The war has also exposed obvious fissures among Nato’s members. As last year’s summit in Vilnius showed, member countries differ on the desirability of admitting Ukraine. This current fragile unity seems unlikely to outlast the war. These realities also help explain why most of America’s European partners want to end the war as soon as possible. The Ukraine War has clearly put paid to the post-Soviet era in Europe, but it has not made Europe more secure. It has not enhanced America’s international reputation or consolidated US primacy. The war has instead accelerated the emergence of a post-American multipolar world order. One feature of this is an anti-American axis between Russia and China.

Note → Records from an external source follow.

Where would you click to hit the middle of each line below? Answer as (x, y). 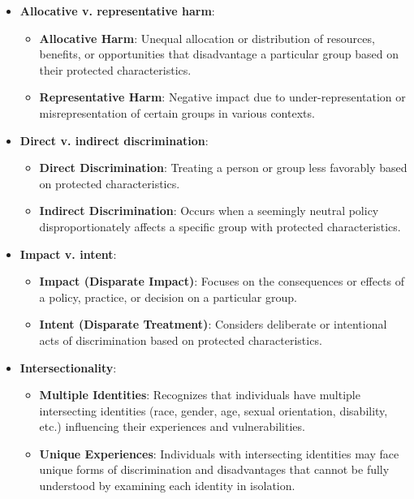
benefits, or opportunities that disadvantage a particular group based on (219, 54)
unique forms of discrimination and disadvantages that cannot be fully (214, 469)
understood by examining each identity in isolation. (167, 486)
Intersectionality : (68, 367)
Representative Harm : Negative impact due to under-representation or (222, 97)
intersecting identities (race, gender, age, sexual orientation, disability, (213, 410)
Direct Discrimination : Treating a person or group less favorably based (223, 168)
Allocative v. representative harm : (117, 11)
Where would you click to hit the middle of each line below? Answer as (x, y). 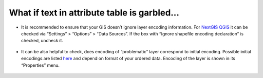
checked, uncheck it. (42, 41)
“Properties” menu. (40, 65)
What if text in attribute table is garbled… (94, 13)
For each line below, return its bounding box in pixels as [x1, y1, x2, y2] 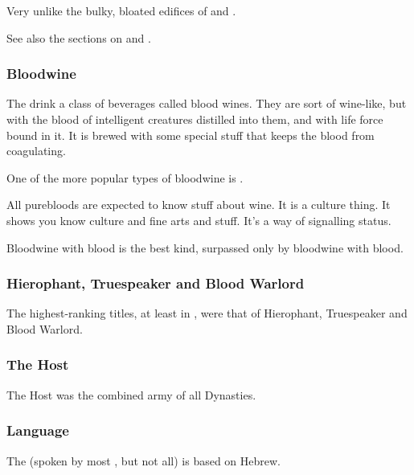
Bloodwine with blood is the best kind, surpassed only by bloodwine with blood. [6, 239, 404, 256]
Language [6, 420, 69, 440]
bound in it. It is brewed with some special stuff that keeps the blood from [6, 126, 375, 143]
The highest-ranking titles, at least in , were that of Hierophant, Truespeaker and [6, 305, 408, 321]
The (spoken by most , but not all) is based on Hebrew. [6, 452, 281, 469]
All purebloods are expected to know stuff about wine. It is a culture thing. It [6, 196, 391, 213]
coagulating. [6, 142, 66, 159]
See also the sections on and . [6, 29, 151, 46]

To weaken Russia, the United States has been actively blocking trade between countries that have nothing to do with Ukraine or the war there because they won’t jump on the US bandwagon. This use of political and economic pressure to compel other countries to conform to its anti-Russian and anti-Chinese policies has clearly backfired. It has encouraged even former US client states to search for ways to avoid entanglement in future American conflicts and proxy wars they do not support, like that in Ukraine. Far from isolating Russia or China, America’s coercive diplomacy has helped both Moscow and Beijing to enhance relationships in Africa, Asia, and Latin America that reduce US influence in favour of their own.

In short, US policy has resulted in great suffering in Ukraine and escalating defence budgets here and in Europe, but has failed to weaken or isolate Russia. More of the same will not accomplish either of these oft-stated American objectives. Russia, in the meantime, has been educated in how to combat American weapons systems and has developed effective counters to them. It has been militarily strengthened, not weakened.

If the purpose of war is to establish a better peace, this war is not doing that. Ukraine is being eviscerated on the altar of Russophobia. At this point, no one can confidently predict how much of Ukraine or how many Ukrainians will be left when the fighting stops or when and how to stop it. Kyiv is already struggling to meet its recruitment goals. Combating Russia to the last Ukrainian was always an odious strategy. But when Nato is about to run out of Ukrainians, it is not just cynical; it is no longer a viable option.

This year, it is time to prioritise saving as much as possible of Ukraine, for whom this war has become existential. Ukraine needs diplomatic backing to craft a peace with Russia if its military sacrifices are not to have been in vain. It is being destroyed. It must be rebuilt. The key to preserving what’s left is to empower and back Kyiv to end the war on the best terms it can obtain, to facilitate the return of its refugees, and to use the EU accession process to advance liberal reforms and institute clean government in a neutral Ukraine.

Unfortunately, as things stand, both Moscow and Washington seem determined to persist in Ukraine’s ongoing destruction. But whatever the outcome of the war, Kyiv and Moscow will eventually have to find a basis for coexistence. Washington needs to support Kyiv in challenging Russia to recognise both the wisdom and the necessity of respect for Ukrainian neutrality and territorial integrity.

Finally, this war should provoke some sober rethinking in both Washington and Moscow about the consequences of diplomacy-free, militarised foreign policy. Had the United States agreed to talk with Moscow, even if it had continued to reject much of what Moscow demanded, Russia would not have invaded Ukraine as it did. Had the West not intervened to prevent Ukraine from ratifying the treaty others helped it agree with Russia at the outset of the war, Ukraine would now be intact and at peace. This war did not need to take place. And every party to it has lost far more than it has gained.

This is an edited extract of a speech Chas Freeman gave to the East Bay Citizens for Peace.